## TO DO
Every line of the records below that holds the word "Panji" belongs in the answer.

(Data excerpts)
....

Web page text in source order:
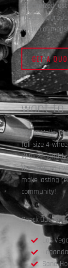
customized
repair,
for major mods!
GET A
want to
Vegas Valley
full-size 4-
With 2
the year, you
make lasting
community!
Check Out
Las
Sand
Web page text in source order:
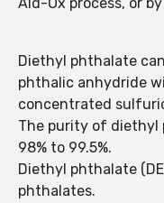
Diethyl phthalate
phthalic anhydride
concentrated
The purity of diethyl
98% to 99.5%.
Diethyl phthalate
phthalates.
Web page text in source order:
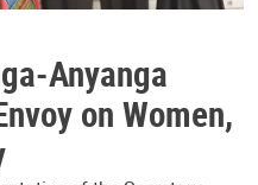
Anyanga
on Women,
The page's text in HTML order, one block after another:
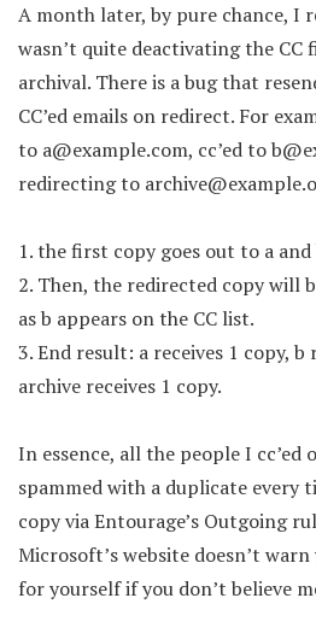
A month later, by pure chance, I
wasn’t quite deactivating the
archival. There is a bug that
CC’ed emails on redirect. For
to a@example.com, cc’ed to
redirecting to
1. the first copy goes out to a and
2. Then, the redirected copy will
as b appears on the CC list.
3. End result: a receives 1 copy, b
archive receives 1 copy.
In essence, all the people I cc’ed
spammed with a duplicate every
copy via Entourage’s Outgoing
Microsoft’s website doesn’t
for yourself if you don’t believe
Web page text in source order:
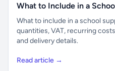
What to Include in a
What to include in a school
quantities, VAT, recurring
and delivery details.
Read article →
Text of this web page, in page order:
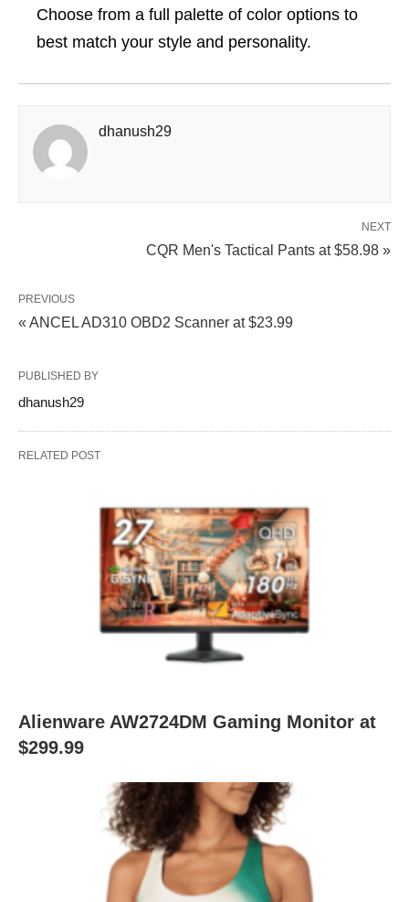
Choose from a full palette of color options to
best match your style and personality.
dhanush29
NEXT
CQR Men's Tactical Pants at $58.98 »
PREVIOUS
« ANCEL AD310 OBD2 Scanner at $23.99
PUBLISHED BY
dhanush29
RELATED POST
Alienware AW2724DM Gaming Monitor at
$299.99
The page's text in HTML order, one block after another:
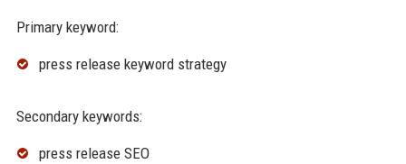
Primary keyword:
press release keyword strategy
Secondary keywords:
press release SEO
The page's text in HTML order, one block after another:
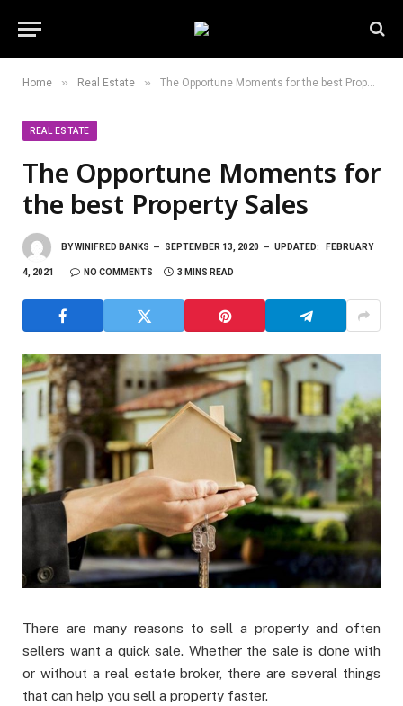
Home » Real Estate » The Opportune Moments for the best Property Sales
REAL ESTATE
The Opportune Moments for
the best Property Sales
BYWINIFRED BANKS SEPTEMBER 13, 2020 UPDATED: FEBRUARY
4, 2021 NO COMMENTS 3 MINS READ
There are many reasons to sell a property and often
sellers want a quick sale. Whether the sale is done with
or without a real estate broker, there are several things
that can help you sell a property faster.
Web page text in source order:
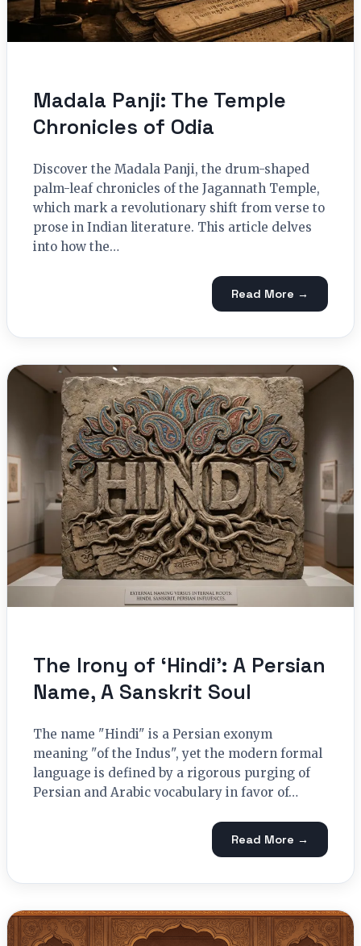
Madala Panji: The Temple
Chronicles of Odia
Discover the Madala Panji, the drum-shaped
palm-leaf chronicles of the Jagannath Temple,
which mark a revolutionary shift from verse to
prose in Indian literature. This article delves
into how the…
Read More →
The Irony of ‘Hindi’: A Persian
Name, A Sanskrit Soul
The name "Hindi" is a Persian exonym
meaning "of the Indus", yet the modern formal
language is defined by a rigorous purging of
Persian and Arabic vocabulary in favor of…
Read More →
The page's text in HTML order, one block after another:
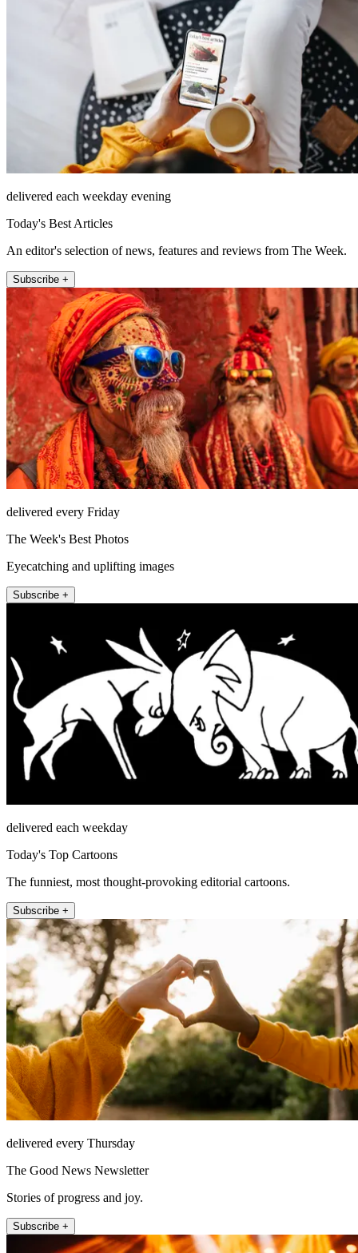
delivered each weekday evening
Today's Best Articles
An editor's selection of news, features and reviews from The Week.
Subscribe +
delivered every Friday
The Week's Best Photos
Eyecatching and uplifting images
Subscribe +
delivered each weekday
Today's Top Cartoons
The funniest, most thought-provoking editorial cartoons.
Subscribe +
delivered every Thursday
The Good News Newsletter
Stories of progress and joy.
Subscribe +
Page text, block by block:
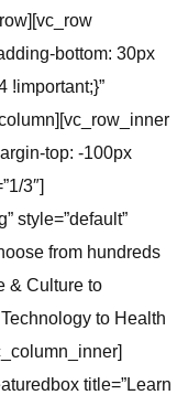
bottom: 30px
!important;}”
top: -100px
3″]
style=”default”
from hundreds
& Culture to
to Health
title=”Learn
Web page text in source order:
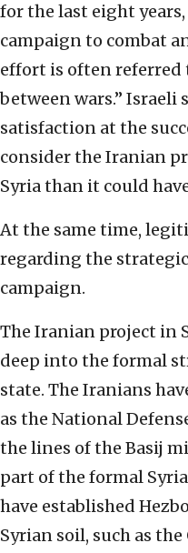
for the last eight
campaign to combat
effort is often referred
between wars.” Israeli
satisfaction at the
consider the Iranian
Syria than it could
At the same time,
regarding the
campaign.
The Iranian project in
deep into the formal
state. The Iranians
as the National
the lines of the Basij
part of the formal
have established
Syrian soil, such as
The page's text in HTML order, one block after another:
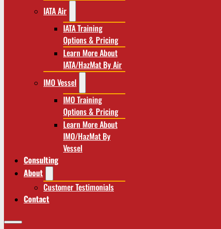
IATA Air
IATA Training
Options & Pricing
Learn More About
IATA/HazMat By Air
IMO Vessel
IMO Training
Options & Pricing
Learn More About
IMO/HazMat By
Vessel
Consulting
About
Customer Testimonials
Contact
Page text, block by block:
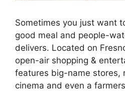
Sometimes you just want
good meal and people-
delivers. Located on
open-air shopping &
features big-name stores,
cinema and even a
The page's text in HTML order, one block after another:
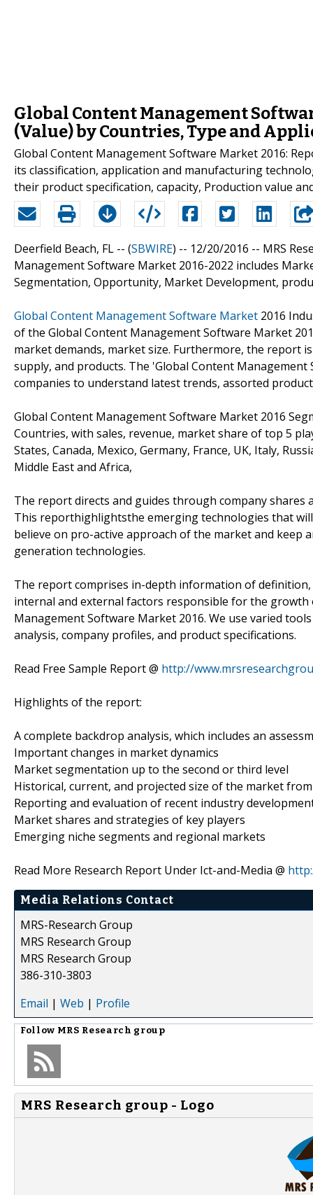
Global Content Management
(Value) by Countries, Type and
Global Content Management Software Market 2016:
its classification, application and manufacturing
their product specification, capacity, Production value
Deerfield Beach, FL -- (SBWIRE) -- 12/20/2016 -- MRS
Management Software Market 2016-2022 includes
Segmentation, Opportunity, Market Development,
Global Content Management Software Market 2016
of the Global Content Management Software Market
market demands, market size. Furthermore, the report
supply, and products. The 'Global Content
companies to understand latest trends, assorted
Global Content Management Software Market 2016
Countries, with sales, revenue, market share of top 5
States, Canada, Mexico, Germany, France, UK, Italy,
Middle East and Africa,
The report directs and guides through company
This reporthighlightsthe emerging technologies that
believe on pro-active approach of the market and keep
generation technologies.
The report comprises in-depth information of
internal and external factors responsible for the
Management Software Market 2016. We use varied
analysis, company profiles, and product specifications.
Read Free Sample Report @ http://
Highlights of the report:
A complete backdrop analysis, which includes an
Important changes in market dynamics
Market segmentation up to the second or third level
Historical, current, and projected size of the market
Reporting and evaluation of recent industry
Market shares and strategies of key players
Emerging niche segments and regional markets
Read More Research Report Under Ict-and-Media @
Media Relations Contact
MRS-Research Group
MRS Research Group
MRS Research Group
386-310-3803
Email | Web | Profile
Follow MRS Research group
MRS Research group - Logo
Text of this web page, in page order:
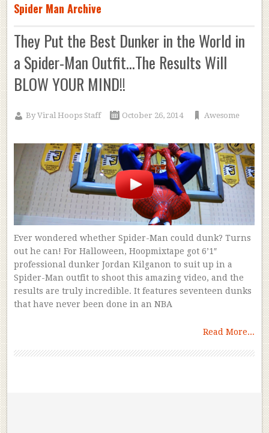
Spider Man Archive
They Put the Best Dunker in the World in
a Spider-Man Outfit…The Results Will
BLOW YOUR MIND!!
ByViral Hoops Staff October 26, 2014 Awesome
Ever wondered whether Spider-Man could dunk? Turns
out he can! For Halloween, Hoopmixtape got 6’1″
professional dunker Jordan Kilganon to suit up in a
Spider-Man outfit to shoot this amazing video, and the
results are truly incredible. It features seventeen dunks
that have never been done in an NBA
Read More...
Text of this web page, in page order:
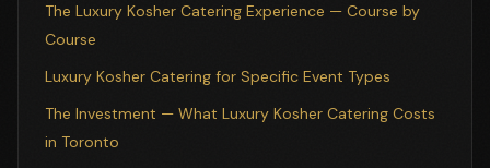
The Luxury Kosher Catering Experience — Course by
Course
Luxury Kosher Catering for Specific Event Types
The Investment — What Luxury Kosher Catering Costs
in Toronto

....

## ANSWER SPACE
Madala Panji: The Temple
Discover the Madala Panji, the drum-shaped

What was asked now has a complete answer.